What do you want to be tomorrow, John? I'd like to be a theologian, joyfully crushed in the academic cliche of juggling my time between books and teaching (with counseling as a practical refresher). Then the other demons tap my shoulder. Write a novel! Focus on poetry! Look into journalism (yes, the silliest persuader yet)! Occasionally the drunkest of them all will pop up belatedly and demand that I twist my time to pursuing literature in grad school.

But there's a daddy demon behind them all. He stays stuck behind the Ozian curtain, voice breathy and seductive, a background radiation to my thoughts that I'm barely aware of save when I capture myself completely: stop enjoying the moment. Turn your unmitigated love of life to a useful activity of some sort. Kill the present through some grand teleology. Make plans. You'll be a better person. -- And that's always where the line is broken and I wake from my self-dream blinking at the bewildering simplicity of life. It's really a question of competition. And often the fight isn't against anyone out there, but my own invented self. Pardon the abstruse philosophical interlude, but Kierkegaard had it down pat: sin is the self's refusal to be its own self, or (and here I'm pushed to the stage) the self that wants to be its own self, created from its own implacable imagination. I want to be my own invention when I'm lost in thoughts of possible realities rather than attending to the singular purpose that constantly unveils moment by moment.

I really wish my blog had a simpler theme than the incessantly repeated (theistic) existential call. Become who you are and everything else becomes nothing else. Find a meaning in life. Pause for the silence to unveil your values, and with it you just might find your self swept in with the metaphysical mix. Then (at last perhaps) nothing will bother you. All distractions will be swept up under your gaze towards your particular (and unreplicable) good. I can only think of Nietzsche via Zarathustra on two separate preachy occasions:
Higher than love of the neighbor is love of the farthest and the future; higher yet than the love of human beings I esteem the love of things and ghosts. This ghost that runs after you, my brother, is more beautiful than you; why do you not give him your flesh and your bones? But you are afraid and run to your neighbor.

"This is my way; where is yours?" -- thus I answered those who asked me "the way." For the way -- that does not exist."
The poison of our times is that we're at the pinnacle of idealizing our very ideals.
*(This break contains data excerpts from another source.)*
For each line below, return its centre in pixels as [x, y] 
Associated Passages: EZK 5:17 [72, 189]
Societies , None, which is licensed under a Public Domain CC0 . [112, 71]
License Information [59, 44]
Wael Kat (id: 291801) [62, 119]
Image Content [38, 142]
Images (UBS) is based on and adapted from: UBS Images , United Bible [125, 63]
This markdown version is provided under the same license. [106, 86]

We don't just believe in some special principle or idea for our lives and thereby progress; we believe in the idea of progressing, and so our plans take a hollow turn. We take up work not because it's the type of work that's best for us as individuals, but because it's work, and work means a chance to get ahead, the more money or less effort the better. Our rosy roles are good enough, and so for eight hours a day (outside work and sleep) we're left freefloating in nihilistic recreation. The cultural commons are truly Godsends: marriage and children keep us committed, as if forcing our selves before us, and we always have the morning coffee for a transitory sanctuary to praise this world through our wakening states. But we still have plenty of time to lose ourselves in goals not sanctified by a higher power (or, if you prefer, atheists, our Heideggerian authenticity). Turn instead to the love of your own ghost, to the self that hovers over your own immediate self (in the Mephistopholean words of Kierkegaard), and then all will make sense.
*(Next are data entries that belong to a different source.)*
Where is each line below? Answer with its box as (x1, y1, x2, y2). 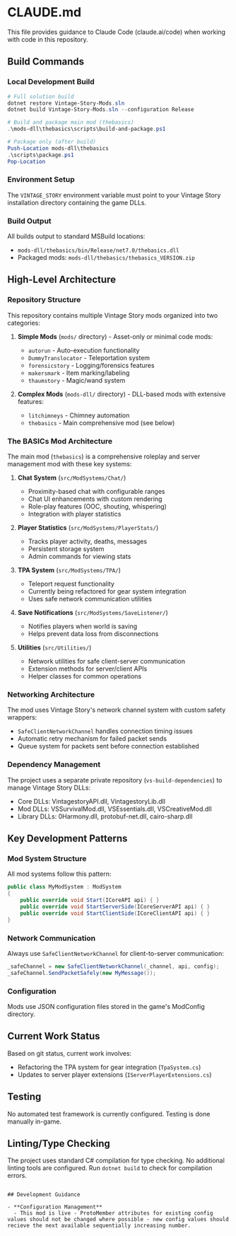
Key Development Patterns (7, 833, 128, 845)
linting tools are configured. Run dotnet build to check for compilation (7, 1164, 213, 1172)
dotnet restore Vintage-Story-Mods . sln (7, 100, 125, 107)
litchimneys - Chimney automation (28, 411, 130, 420)
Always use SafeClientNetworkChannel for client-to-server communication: (7, 949, 225, 957)
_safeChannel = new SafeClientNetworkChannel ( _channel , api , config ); (7, 963, 220, 970)
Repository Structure (7, 295, 81, 305)
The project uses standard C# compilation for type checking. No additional (7, 1156, 225, 1165)
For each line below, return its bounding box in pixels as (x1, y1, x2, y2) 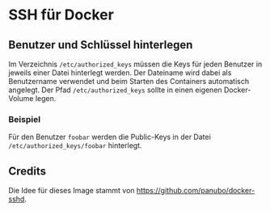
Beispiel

Which brings me back to me. Earlier last week I remember the prayer I made so clearly. Repeating the minimalistic intercessory method of Frank Laubach, I asked very directly but with all the heart in the world (not without fear, not without pause): God, what must I do? And you're likely to know the answer if you know me with any depth, which flashed with such an immediacy that my neurons jangled in their cerebral dance just to keep up.

Write.

Of course, I pushed it off, fully conscious of my guilt, and leaned for Tolstoy. I wasn't incapable of writing. It wasn't something that brought with it the terrible literary nausea that beginner's self doubt so incisively instills (note: many great writers are arrogant for a reason). I just, you know, sort of, like, didn't do it. And now here's the downspirited dog, drenched from rain and the pain that comes with a day of useless wandering, back to warm house of self expression through letters organized in a certain fashion, healing myself fully by the very act of writing these pretty complaints.
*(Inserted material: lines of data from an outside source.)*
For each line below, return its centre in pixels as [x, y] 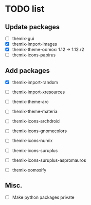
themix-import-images [35, 44]
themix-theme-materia [35, 111]
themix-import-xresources [38, 92]
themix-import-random [35, 82]
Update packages [32, 27]
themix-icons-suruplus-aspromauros [49, 160]
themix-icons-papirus [34, 55]
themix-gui [23, 38]

I wonder sometimes if the only book I could ever write would be composed of false reasons for why I never wrote. A man wakes up in solitude at two in the morning, drowned in the sound of an air conditioner which sings like a fake waterfall, the itch present for the first time twenty-two years since birth. Sixty years later and he is no further along than he was before, life roaring polyphonically in the foreground (career, marriage, children, house, car, etc.), the initial itch left alone yet still contaminating his thoughts in a deep and inexplicable way, like a lover one never quite releases from the heart. Two hundred pages later, with added explosions and sex for the publishers, and there's really something there. Actually, Proust did just this (with a different precipitating event and without the vampiric wishes of publishers, sex not withstanding), and crammed it into a mere four thousand pages, the reverberations of praise still lavished upon him by those rarities who still take reading seriously.

Ah, at least you, dear reader, are entertained. Call this whole virtual literary space my own Proustian blog project. If I wasn't who I was, I'd most certainly enjoy reading about who I think I was here. A bit like a dreamer's soap opera, where hero and villain occupy the same smiling face but constantly change clothes to keep the old ladies and conservative Caucasian housewives bent forward in suspense.

You really can't change the channel now, can you?

Wednesday, July 07, 2010

How to Change Your Life (Musically)

The Buckleys -- father and son -- were prodigies with purely unparalleled approaches to music. For one, each had tight, dizzying vibratos, father comfortable in his tenor range, with a sometimes frightening half-growling of lyrics best revealed in the minimal environment of a drumless guitar/electric/bass trio; son a master of the falsetto, voice angelic, soulful, most at home with a simple electric accompaniment.

And as the irony of the universe typically unfolds, they died far too early, robbing the world of eccentric aesthetic lights. Tim at twenty-eight by a foolish overdose of heroin after an imbecilic dare from a so-called friend; Jeff only two years older after a strangely inspired urge to swim in a river in full clothing without a smiling return. The question always resounds, applicable to all except Bob Dylan and a handful of other still-living prodigies: why do the good die so young, and aesthetic cripples live on in their wake? I can hear the harrowing echo even in written form as I wrote those very words.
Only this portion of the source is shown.